А рядовой Попов, как это часто встречается в жизни, имел неосторожность не только быть сыном своего «большого начальника» папы, но и, будучи от рождения полной тюхой, на уставной окрик старшины: «Рядовой Попов!» вместо четкого, простого и однозначного «я!» позволял себе спрашивать: «А-а?» Вот и вся потеха, ан подишь ты! (В этом непосредственном «А-а?», на мой взгляд, есть какое-то доброе желание продолжить разговор: «Простите, не смогли бы вы повторить вопрос свой. Только боязнь обременить Вас заставляет облечь просьбу мою в односложное „А-а?“ Нет? Не знаю. А мне показалось, что все это здесь есть, наличествует... ну да ладно).
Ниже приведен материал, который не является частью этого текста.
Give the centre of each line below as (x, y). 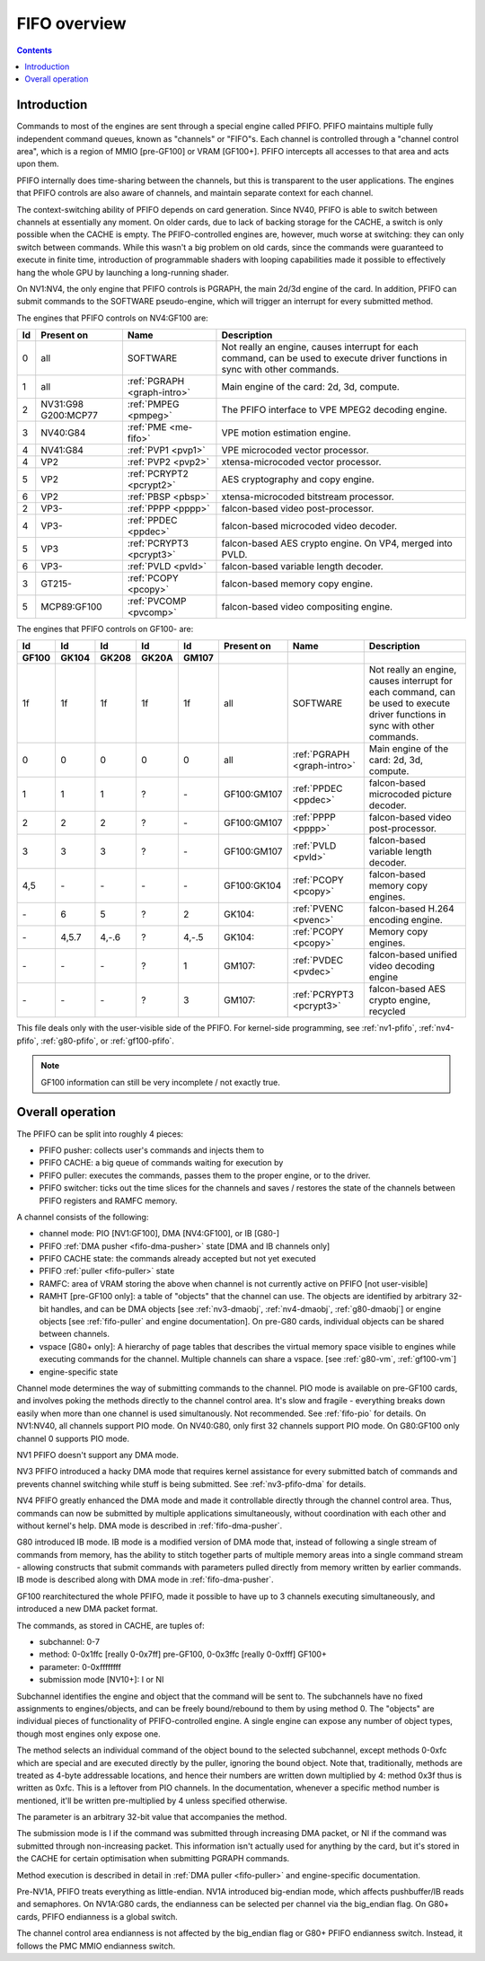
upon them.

И что же? В течение долгого времени постоянно «нерадивый» рядовой Попов вместо «я!», словно у него самого никогда в жизни не было и не предвиделось впереди этого собственного «я», отвечал вопросом «А-а?», за что с тем же завидным постоянством каждый раз получал «два наряда вне очередь!!!»
Самое невероятное во всей этой поучительной истории (не знаю, правда, кого и чему она учит, но вот так вдруг написалось) — так это то, что проступок-то один, а наряда — два!
Больше всего Попова ввергало в уныние то, что старшина не оставлял никаких возможностей для подготовки, чтобы сообразить, собраться и ответить правильно. Бывало, тихо, по-домашнему, неторопливо говорил с кем-нибудь и смотрел-то, казалось, совсем в другую сторону, и заботы у него были иные... и вдруг неожиданно, как-то из-за угла, тем же тихим голосом, но только явно злонамеренно и четко, с радостной вкрадчивостью:
— Рядовой Попов!
— А?
— Х... на! Два наряда вне очередь!!! — Все, цель достигнута, спектакль окончен.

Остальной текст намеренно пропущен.